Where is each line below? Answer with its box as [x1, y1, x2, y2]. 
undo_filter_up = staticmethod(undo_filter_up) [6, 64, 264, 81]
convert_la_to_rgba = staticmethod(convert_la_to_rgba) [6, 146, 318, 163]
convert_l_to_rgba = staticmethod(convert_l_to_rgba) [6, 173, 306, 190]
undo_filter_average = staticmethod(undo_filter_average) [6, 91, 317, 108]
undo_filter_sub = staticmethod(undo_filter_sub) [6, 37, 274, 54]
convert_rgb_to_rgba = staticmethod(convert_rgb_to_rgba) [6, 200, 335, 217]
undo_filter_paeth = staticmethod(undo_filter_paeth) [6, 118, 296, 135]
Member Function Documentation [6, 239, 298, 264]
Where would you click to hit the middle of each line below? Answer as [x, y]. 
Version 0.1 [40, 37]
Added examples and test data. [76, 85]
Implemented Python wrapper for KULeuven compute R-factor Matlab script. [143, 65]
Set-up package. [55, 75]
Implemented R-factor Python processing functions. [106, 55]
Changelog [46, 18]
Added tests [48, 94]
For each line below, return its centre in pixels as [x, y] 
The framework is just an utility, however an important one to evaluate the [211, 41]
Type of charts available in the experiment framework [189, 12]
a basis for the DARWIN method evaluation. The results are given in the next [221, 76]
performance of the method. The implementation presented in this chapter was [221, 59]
++++++++++
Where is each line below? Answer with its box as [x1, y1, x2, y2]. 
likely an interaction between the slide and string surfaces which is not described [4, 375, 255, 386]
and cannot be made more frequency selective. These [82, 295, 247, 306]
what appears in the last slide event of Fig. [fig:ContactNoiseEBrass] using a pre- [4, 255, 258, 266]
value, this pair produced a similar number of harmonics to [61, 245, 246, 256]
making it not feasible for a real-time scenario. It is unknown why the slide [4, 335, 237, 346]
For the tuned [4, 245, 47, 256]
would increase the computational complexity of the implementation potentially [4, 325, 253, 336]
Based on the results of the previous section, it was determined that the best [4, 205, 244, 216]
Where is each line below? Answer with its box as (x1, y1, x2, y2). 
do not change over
++++++++++
- _Task details_
In the material above, transcribe exactly the lines beginning at the one with "undo_filter_sub = staticmethod(undo_filter_sub)" and ending at the one with "performance of the", both included.

- _Exercise response_
undo_filter_sub = staticmethod(undo_filter_sub) [6, 37, 274, 54]
convert_rgb_to_rgba = staticmethod(convert_rgb_to_rgba) [6, 200, 335, 217]
undo_filter_paeth = staticmethod(undo_filter_paeth) [6, 118, 296, 135]
Member Function Documentation [6, 239, 298, 264]
Where would you click to hit the middle of each line below? Answer as [x, y]. 
Version 0.1 [40, 37]
Added examples and test data. [76, 85]
Implemented Python wrapper for KULeuven compute R-factor Matlab script. [143, 65]
Set-up package. [55, 75]
Implemented R-factor Python processing functions. [106, 55]
Changelog [46, 18]
Added tests [48, 94]
For each line below, return its centre in pixels as [x, y] 
The framework is just an utility, however an important one to evaluate the [211, 41]
Type of charts available in the experiment framework [189, 12]
a basis for the DARWIN method evaluation. The results are given in the next [221, 76]
performance of the method. The implementation presented in this chapter was [221, 59]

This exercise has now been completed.